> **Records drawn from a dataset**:
<<<<

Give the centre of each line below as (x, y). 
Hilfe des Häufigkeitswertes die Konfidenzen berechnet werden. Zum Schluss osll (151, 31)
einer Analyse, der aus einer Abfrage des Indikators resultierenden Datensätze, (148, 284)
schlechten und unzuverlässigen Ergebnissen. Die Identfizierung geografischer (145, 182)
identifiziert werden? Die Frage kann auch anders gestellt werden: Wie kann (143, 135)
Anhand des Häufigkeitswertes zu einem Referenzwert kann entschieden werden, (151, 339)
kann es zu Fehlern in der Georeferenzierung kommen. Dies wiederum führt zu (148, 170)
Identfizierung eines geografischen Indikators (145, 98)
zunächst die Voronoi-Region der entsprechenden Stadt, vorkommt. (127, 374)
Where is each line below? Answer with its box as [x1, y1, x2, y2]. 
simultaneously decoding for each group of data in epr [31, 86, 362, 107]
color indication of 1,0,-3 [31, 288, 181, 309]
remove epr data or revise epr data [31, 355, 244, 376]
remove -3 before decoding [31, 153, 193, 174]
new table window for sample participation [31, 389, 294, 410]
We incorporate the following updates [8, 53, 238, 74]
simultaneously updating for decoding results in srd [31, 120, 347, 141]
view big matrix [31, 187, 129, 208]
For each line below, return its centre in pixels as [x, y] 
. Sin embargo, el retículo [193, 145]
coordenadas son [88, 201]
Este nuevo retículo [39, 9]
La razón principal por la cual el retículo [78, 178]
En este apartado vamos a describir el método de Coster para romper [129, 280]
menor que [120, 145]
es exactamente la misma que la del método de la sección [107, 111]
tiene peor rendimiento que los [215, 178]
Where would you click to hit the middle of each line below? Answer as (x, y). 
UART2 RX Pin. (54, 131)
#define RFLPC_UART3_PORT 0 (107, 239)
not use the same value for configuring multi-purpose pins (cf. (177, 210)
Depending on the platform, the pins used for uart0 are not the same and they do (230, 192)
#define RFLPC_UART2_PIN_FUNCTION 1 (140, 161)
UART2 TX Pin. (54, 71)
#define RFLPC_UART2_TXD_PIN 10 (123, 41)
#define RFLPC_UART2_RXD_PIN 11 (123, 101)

>>>>

Find how many lines in the data above include the string "each", and give that number alone.

5